The DocumentRouter sends document summaries to the LLM:

{
  "documents": [
    {"doc_id": 1, "title": "API Reference", "summary": "REST API endpoints for..."},
    {"doc_id": 2, "title": "User Guide", "summary": "Step-by-step instructions for..."},
    {"doc_id": 3, "title": "Architecture Guide", "summary": "System design decisions..."}
  ]
}

The LLM selects 1-3 documents most likely to answer the query. This avoids running the full tree search on every document.

Answer Merging¶

If multiple documents produce answers, the merger LLM:

Combines information from all sources
Cites document names: (from "API Reference")
Removes redundancy
Produces a single coherent response

If only one document has useful content, it's returned directly without the merge step.

Pipeline Return Value¶

The RAGPipeline.query() method returns a rich dictionary:

{
    "answer": "The system uses OAuth 2.0 with JWT tokens for...",
    "node_ids": ["1.1", "3.2.1"],           # Selected sections
    "reasoning": "Selected authentication and security sections...",
    "context": "### Authentication Service (Pages 2-3)\n\n...",
    "image_count": 2,
    "images": [{"data": "...", "media_type": "image/png", "caption": "..."}]
}

This metadata powers the RAG Explorer panel in the React UI, giving users full transparency into the retrieval process.
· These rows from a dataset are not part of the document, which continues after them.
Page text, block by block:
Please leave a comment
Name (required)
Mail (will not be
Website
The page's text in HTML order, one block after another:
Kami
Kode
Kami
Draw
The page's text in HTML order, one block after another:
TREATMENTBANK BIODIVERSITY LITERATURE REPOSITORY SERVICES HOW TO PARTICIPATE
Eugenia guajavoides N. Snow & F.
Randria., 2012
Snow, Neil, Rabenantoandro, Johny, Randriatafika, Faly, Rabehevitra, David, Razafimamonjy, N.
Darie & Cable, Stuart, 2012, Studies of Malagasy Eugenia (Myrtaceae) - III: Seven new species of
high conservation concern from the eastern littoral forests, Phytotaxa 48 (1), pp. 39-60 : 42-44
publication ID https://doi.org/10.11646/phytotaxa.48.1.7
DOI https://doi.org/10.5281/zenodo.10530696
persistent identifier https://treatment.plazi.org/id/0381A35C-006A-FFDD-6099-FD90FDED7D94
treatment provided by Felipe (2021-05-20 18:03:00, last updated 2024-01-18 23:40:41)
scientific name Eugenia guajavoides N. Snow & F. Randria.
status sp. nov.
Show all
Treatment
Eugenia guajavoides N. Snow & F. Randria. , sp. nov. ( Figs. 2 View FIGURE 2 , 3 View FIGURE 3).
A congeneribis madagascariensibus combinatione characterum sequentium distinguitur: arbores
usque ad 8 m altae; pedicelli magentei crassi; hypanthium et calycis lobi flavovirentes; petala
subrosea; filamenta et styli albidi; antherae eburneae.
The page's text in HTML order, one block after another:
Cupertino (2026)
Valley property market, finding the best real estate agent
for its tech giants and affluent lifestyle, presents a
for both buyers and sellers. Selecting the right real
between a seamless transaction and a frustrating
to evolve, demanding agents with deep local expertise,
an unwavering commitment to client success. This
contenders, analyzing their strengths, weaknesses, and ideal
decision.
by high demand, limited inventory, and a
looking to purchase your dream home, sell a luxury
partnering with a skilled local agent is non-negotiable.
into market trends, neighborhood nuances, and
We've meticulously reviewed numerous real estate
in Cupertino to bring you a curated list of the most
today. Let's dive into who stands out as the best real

Performance Characteristics¶

Operation	Typical Time	Depends On
Tree Search (Stage 1)	1-3 seconds	LLM latency, tree size
Context Assembly (Stage 2)	< 100ms	Number of selected nodes
Answer Generation (Stage 3)	2-5 seconds	Context size, LLM latency
Document Routing	1-2 seconds	Number of documents
Total (single doc)	3-8 seconds	LLM provider & model
Total (multi-doc)	5-15 seconds	Number of routed documents

Quick Index Mode

Use Quick Index during document upload to skip LLM-generated summaries. This makes indexing nearly instant but uses text snippets as summaries, which may slightly reduce search accuracy.